The provided FDA 510(k) summary is for the Humphrey Optical Coherence Tomography (OCT) Scanner. This document is a premarket notification for a medical device and, as such, focuses on demonstrating substantial equivalence to a predicate device rather than providing a detailed clinical study report with acceptance criteria and performance metrics typically found in a PMA (Premarket Approval) or later clinical trial documentation.

Therefore, much of the requested information regarding specific acceptance criteria, study details, and performance metrics is not explicitly available in this summary. The document states that the device is "substantially equivalent" to a legally marketed predicate device.

Here's what can be extracted and noted from the provided text:

Acceptance Criteria and Device Performance

Study Details (Based on the 510(k) Summary)

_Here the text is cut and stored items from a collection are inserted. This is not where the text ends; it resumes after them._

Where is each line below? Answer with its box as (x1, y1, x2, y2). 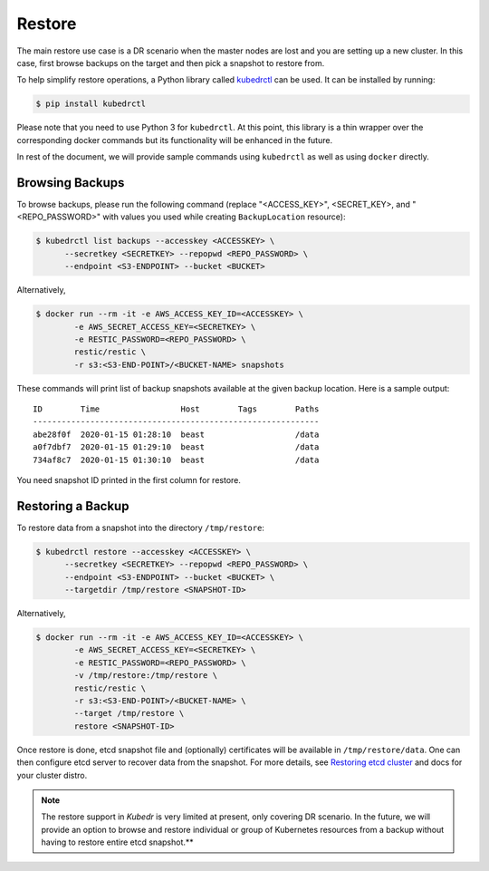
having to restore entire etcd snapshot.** (41, 837, 194, 847)
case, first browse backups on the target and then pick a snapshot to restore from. (16, 57, 325, 68)
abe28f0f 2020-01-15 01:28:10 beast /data (33, 429, 320, 440)
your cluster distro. (16, 769, 88, 780)
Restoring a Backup (16, 498, 129, 514)
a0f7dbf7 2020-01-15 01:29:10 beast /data (33, 442, 320, 452)
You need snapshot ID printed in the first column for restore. (16, 475, 242, 485)
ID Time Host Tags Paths (33, 404, 320, 414)

1. Sample size used for the test set and the data provenance:

   • Not explicitly stated. The summary mentions "Clinical studies were mentioned above" but does not provide details on the sample size for a test set. This document is a 510(k) for substantial equivalence, not a detailed clinical trial report.

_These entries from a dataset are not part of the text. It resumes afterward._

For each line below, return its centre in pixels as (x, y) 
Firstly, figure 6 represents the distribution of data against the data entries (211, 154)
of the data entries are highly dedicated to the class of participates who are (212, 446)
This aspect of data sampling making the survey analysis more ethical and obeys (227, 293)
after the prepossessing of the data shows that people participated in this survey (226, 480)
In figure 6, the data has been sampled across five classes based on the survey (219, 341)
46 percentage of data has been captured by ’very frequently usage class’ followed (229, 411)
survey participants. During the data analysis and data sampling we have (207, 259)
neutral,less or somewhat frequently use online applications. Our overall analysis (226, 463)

2. Number of experts used to establish the ground truth for the test set and the qualifications of those experts:

   • Not explicitly stated. The summary refers to "Clinical studies" but gives no details on expert involvement or qualifications.

3. Adjudication method (e.g., 2+1, 3+1, none) for the test set:

   • Not explicitly stated.

4. If a multi-reader multi-case (MRMC) comparative effectiveness study was done, If so, what was the effect size of how much human readers improve with AI vs without AI assistance:

   • Not applicable for this device and document. This device is an imaging scanner, not an AI-assisted diagnostic tool in the sense of software interpreting images for a reader. The document describes the scanner's ability to produce images and its effectiveness in detecting conditions.

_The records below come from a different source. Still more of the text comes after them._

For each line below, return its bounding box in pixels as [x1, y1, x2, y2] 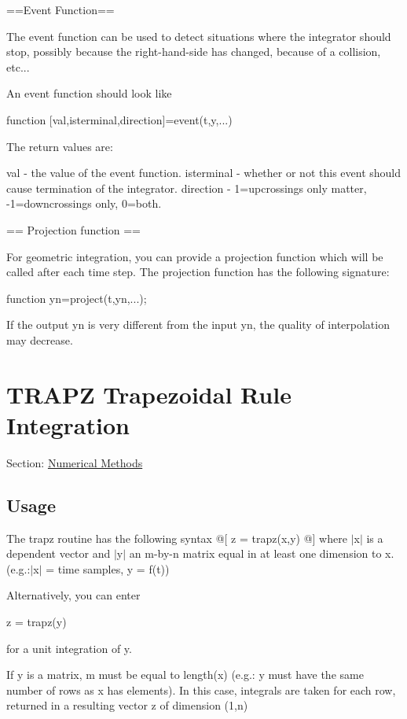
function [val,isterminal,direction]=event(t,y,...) [6, 111, 233, 127]
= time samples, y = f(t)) [46, 560, 170, 577]
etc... [6, 58, 30, 75]
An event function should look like [6, 85, 172, 101]
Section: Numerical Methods [6, 454, 143, 470]
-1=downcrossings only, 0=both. [6, 195, 162, 212]
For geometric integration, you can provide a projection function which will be [6, 248, 383, 264]
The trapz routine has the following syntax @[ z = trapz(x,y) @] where [6, 529, 347, 546]

5. If a standalone (i.e., algorithm only without human-in-the-loop performance) was done:

   • Not applicable/Not explicitly stated. The device is an imaging scanner; its "performance" is in producing images. The mention of its "effectiveness in detecting and quantifying" conditions implies its use by a clinician. There's no separate algorithm that performs diagnosis independently described.

6. The type of ground truth used (expert consensus, pathology, outcomes data, etc.):

   • Not explicitly stated. The summary only mentions "Clinical studies" demonstrated effectiveness in detecting and quantifying various retinal conditions. The nature of the ground truth used in these studies (e.g., comparison to a different gold standard imaging modality, surgical findings, subsequent clinical course, expert diagnosis) is not detailed.

7. The sample size for the training set:

   • Not applicable/Not explicitly stated. This summary describes an imaging device, not a machine learning algorithm that requires a "training set."

8. How the ground truth for the training set was established:

   • Not applicable. As above, no training set for a machine learning model is described.

Summary of Limitations:

This document is a 510(k) Premarket Notification, which aims to demonstrate that a new device is "substantially equivalent" to a predicate device already on the market. It is not a detailed clinical study report providing exhaustive data on performance against specific acceptance criteria, expert involvement, or AI-specific metrics. The "clinical studies" mentioned are likely part of the evidence supporting the claim of effectiveness and substantial equivalence, but their methodologies and results are not presented in detail within this summary.